A higher base condenses the data. If you have sufficiently many distinct symbols you can create a high base system that requires only one written symbol to convey the value. With many distinct numeric symbols, you likely have many distinct symbols for words as well...akin to various Asian languages.

However, a high base system is not the going to be the easiest to teach mathematics with. Smaller bases would be easier to teach and easier to calculate in ones head or on paper as there are fewer states to memorize. Imagine trying to multiple 256 by 753 if your base system was 200,000. You'd have 200,000 distinct symbols to memorize and likely no way to keep track of your progress. Base 10 works because it is sufficiently large as a base to condense data and sufficiently small and conveniently mapped to our digits that we can easily keep track of computations.

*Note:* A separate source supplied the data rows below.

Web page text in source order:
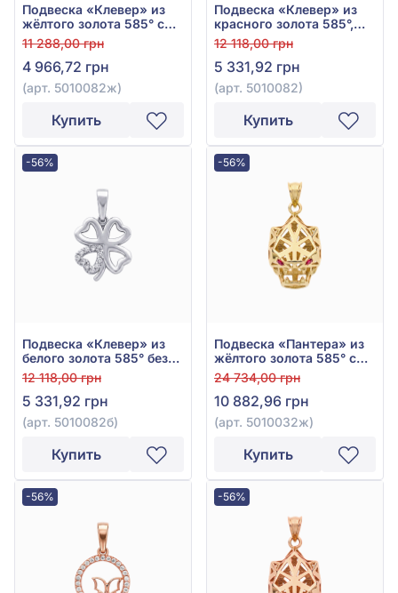
Подвеска «Клевер» из
жёлтого золота 585° с
фианитом, арт.
5010082ж
11 288,00 грн
4 966,72 грн
(арт. 5010082ж)
Купить
Подвеска «Клевер» из
красного золота 585°,
без вставки, арт. 5010082
12 118,00 грн
5 331,92 грн
(арт. 5010082)
Купить
-56%
Подвеска «Клевер» из
белого золота 585° без
вставки, арт. 5010082б
12 118,00 грн
5 331,92 грн
(арт. 5010082б)
Купить
-56%
Подвеска «Пантера» из
жёлтого золота 585° с
красным фианитом, арт.
5010032ж
24 734,00 грн
10 882,96 грн
(арт. 5010032ж)
Купить
-56% -56%
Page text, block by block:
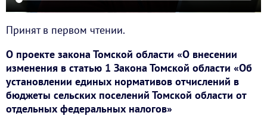
Принят в первом чтении.
О проекте закона Томской области «О внесении
изменения в статью 1 Закона Томской области «Об
установлении единых нормативов отчислений в
бюджеты сельских поселений Томской области от
отдельных федеральных налогов»
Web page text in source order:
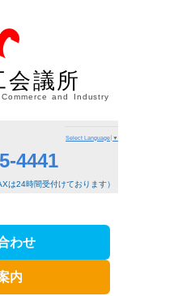
会議所
and Industry
Select Language ▼
4441
は24時間受付けております）
わせ
内
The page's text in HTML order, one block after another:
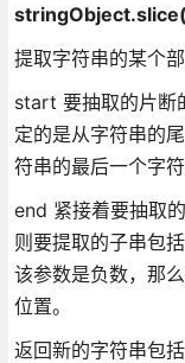
提取字符串的某个
start 要抽取的片断
定的是从字符串的
符串的最后一个字
end 紧接着要抽取
则要提取的子串包
该参数是负数，那
位置。
返回新的字符串包
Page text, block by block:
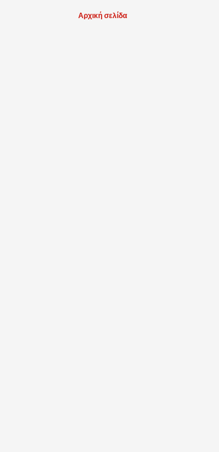
Αρχική σελίδα
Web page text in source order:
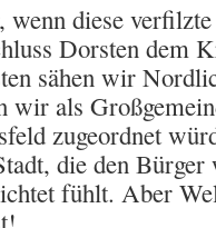
wenn diese
Dorsten dem
sähen wir
wir als
zugeordnet
die den
fühlt. Aber
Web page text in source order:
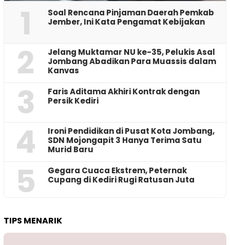
1
‎Soal Rencana Pinjaman Daerah Pemkab
Jember, Ini Kata Pengamat Kebijakan ‎
2
Jelang Muktamar NU ke-35, Pelukis Asal
Jombang Abadikan Para Muassis dalam
Kanvas
3
Faris Aditama Akhiri Kontrak dengan
Persik Kediri
4
Ironi Pendidikan di Pusat Kota Jombang,
SDN Mojongapit 3 Hanya Terima Satu
Murid Baru
5
‎Gegara Cuaca Ekstrem, Peternak
Cupang di Kediri Rugi Ratusan Juta
TIPS MENARIK
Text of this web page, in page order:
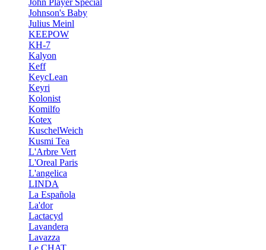
John Player Special
Johnson's Baby
Julius Meinl
KEEPOW
KH-7
Kalyon
Keff
KeycLean
Keyri
Kolonist
Komilfo
Kotex
KuschelWeich
Kusmi Tea
L'Arbre Vert
L'Oreal Paris
L'angelica
LINDA
La Española
La'dor
Lactacyd
Lavandera
Lavazza
Le CHAT
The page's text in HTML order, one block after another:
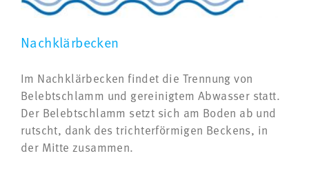
Nachklärbecken
Im Nachklärbecken findet die Trennung von
Belebtschlamm und gereinigtem Abwasser statt.
Der Belebtschlamm setzt sich am Boden ab und
rutscht, dank des trichterförmigen Beckens, in
der Mitte zusammen.
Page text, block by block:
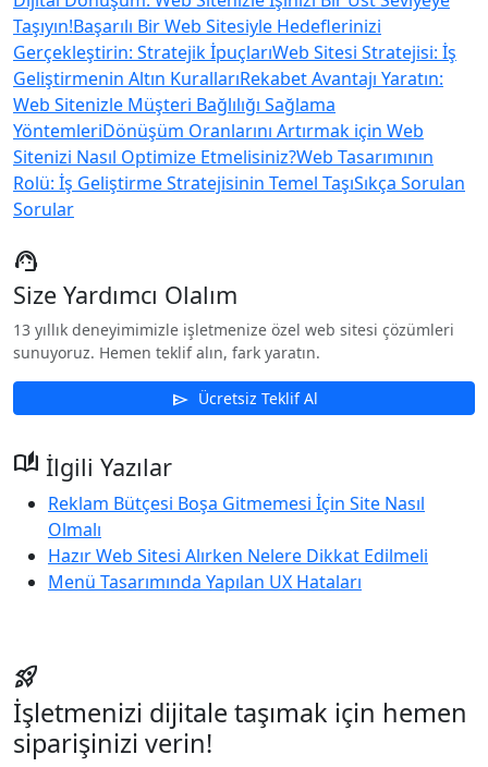
Taşıyın!Başarılı Bir Web Sitesiyle Hedeflerinizi
Gerçekleştirin: Stratejik İpuçlarıWeb Sitesi Stratejisi: İş
Geliştirmenin Altın KurallarıRekabet Avantajı Yaratın:
Web Sitenizle Müşteri Bağlılığı Sağlama
YöntemleriDönüşüm Oranlarını Artırmak için Web
Sitenizi Nasıl Optimize Etmelisiniz?Web Tasarımının
Rolü: İş Geliştirme Stratejisinin Temel TaşıSıkça Sorulan
Sorular
support_agent
Size Yardımcı Olalım
13 yıllık deneyimimizle işletmenize özel web sitesi çözümleri
sunuyoruz. Hemen teklif alın, fark yaratın.
send Ücretsiz Teklif Al
auto_stories İlgili Yazılar
Reklam Bütçesi Boşa Gitmemesi İçin Site Nasıl
Olmalı
Hazır Web Sitesi Alırken Nelere Dikkat Edilmeli
Menü Tasarımında Yapılan UX Hataları
rocket_launch
İşletmenizi dijitale taşımak için hemen
siparişinizi verin!
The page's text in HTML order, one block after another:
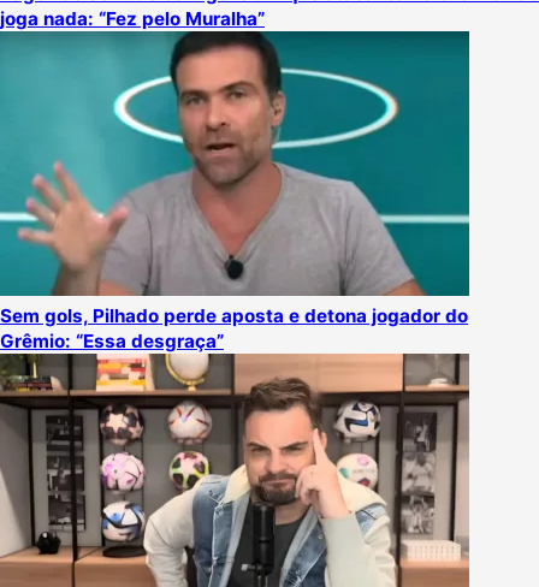
joga nada: “Fez pelo Muralha”
Sem gols, Pilhado perde aposta e detona jogador do
Grêmio: “Essa desgraça”
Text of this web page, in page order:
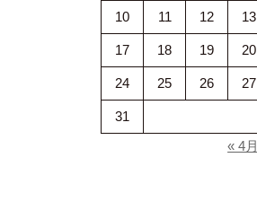
10 11 12 13
17 18 19 20
24 25 26 27
31
« 4月
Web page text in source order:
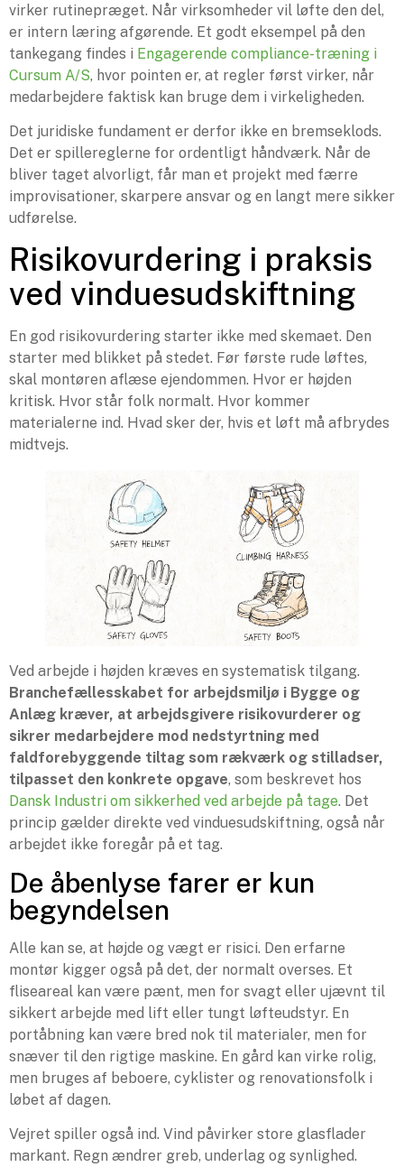
virker rutinepræget. Når virksomheder vil løfte den del,
er intern læring afgørende. Et godt eksempel på den
tankegang findes i Engagerende compliance-træning i
Cursum A/S, hvor pointen er, at regler først virker, når
medarbejdere faktisk kan bruge dem i virkeligheden.
Det juridiske fundament er derfor ikke en bremseklods.
Det er spillereglerne for ordentligt håndværk. Når de
bliver taget alvorligt, får man et projekt med færre
improvisationer, skarpere ansvar og en langt mere sikker
udførelse.
Risikovurdering i praksis
ved vinduesudskiftning
En god risikovurdering starter ikke med skemaet. Den
starter med blikket på stedet. Før første rude løftes,
skal montøren aflæse ejendommen. Hvor er højden
kritisk. Hvor står folk normalt. Hvor kommer
materialerne ind. Hvad sker der, hvis et løft må afbrydes
midtvejs.
Ved arbejde i højden kræves en systematisk tilgang.
Branchefællesskabet for arbejdsmiljø i Bygge og
Anlæg kræver, at arbejdsgivere risikovurderer og
sikrer medarbejdere mod nedstyrtning med
faldforebyggende tiltag som rækværk og stilladser,
tilpasset den konkrete opgave, som beskrevet hos
Dansk Industri om sikkerhed ved arbejde på tage. Det
princip gælder direkte ved vinduesudskiftning, også når
arbejdet ikke foregår på et tag.
De åbenlyse farer er kun
begyndelsen
Alle kan se, at højde og vægt er risici. Den erfarne
montør kigger også på det, der normalt overses. Et
fliseareal kan være pænt, men for svagt eller ujævnt til
sikkert arbejde med lift eller tungt løfteudstyr. En
portåbning kan være bred nok til materialer, men for
snæver til den rigtige maskine. En gård kan virke rolig,
men bruges af beboere, cyklister og renovationsfolk i
løbet af dagen.
Vejret spiller også ind. Vind påvirker store glasflader
markant. Regn ændrer greb, underlag og synlighed.
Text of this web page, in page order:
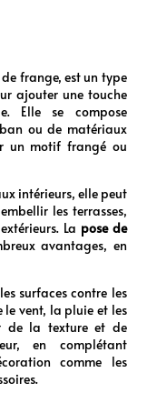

I once created a base fifty numeric system with the story background being that the species using it possessed 50 tentacles clustered in groupings of 5. This allowed for a Roman numeral parallel (mix base 5 base 10) where the species had an earlier mixed system with base 5 (tentacles in a cluster), base 10 (tentacle clusters), and base 50 (total tentacles).

For computing Base 2 is used because of the simplicity of On/Off, 1s and 0s. However, it is conceivable to have multi-state computations - if one had voltage ranges and sufficiently precise equipment to distinguish voltage states, you could create a computer that operated on any base system your engineering could handle. You just have to create the right rules. Computers are great at memorization, so high base numeric system is more feasible on the memory side, but you'd have to support it with the hardware (voltage or other method of implementation).

Assuming you could get through the hardware restrictions, you could have a race that was sentient and machine...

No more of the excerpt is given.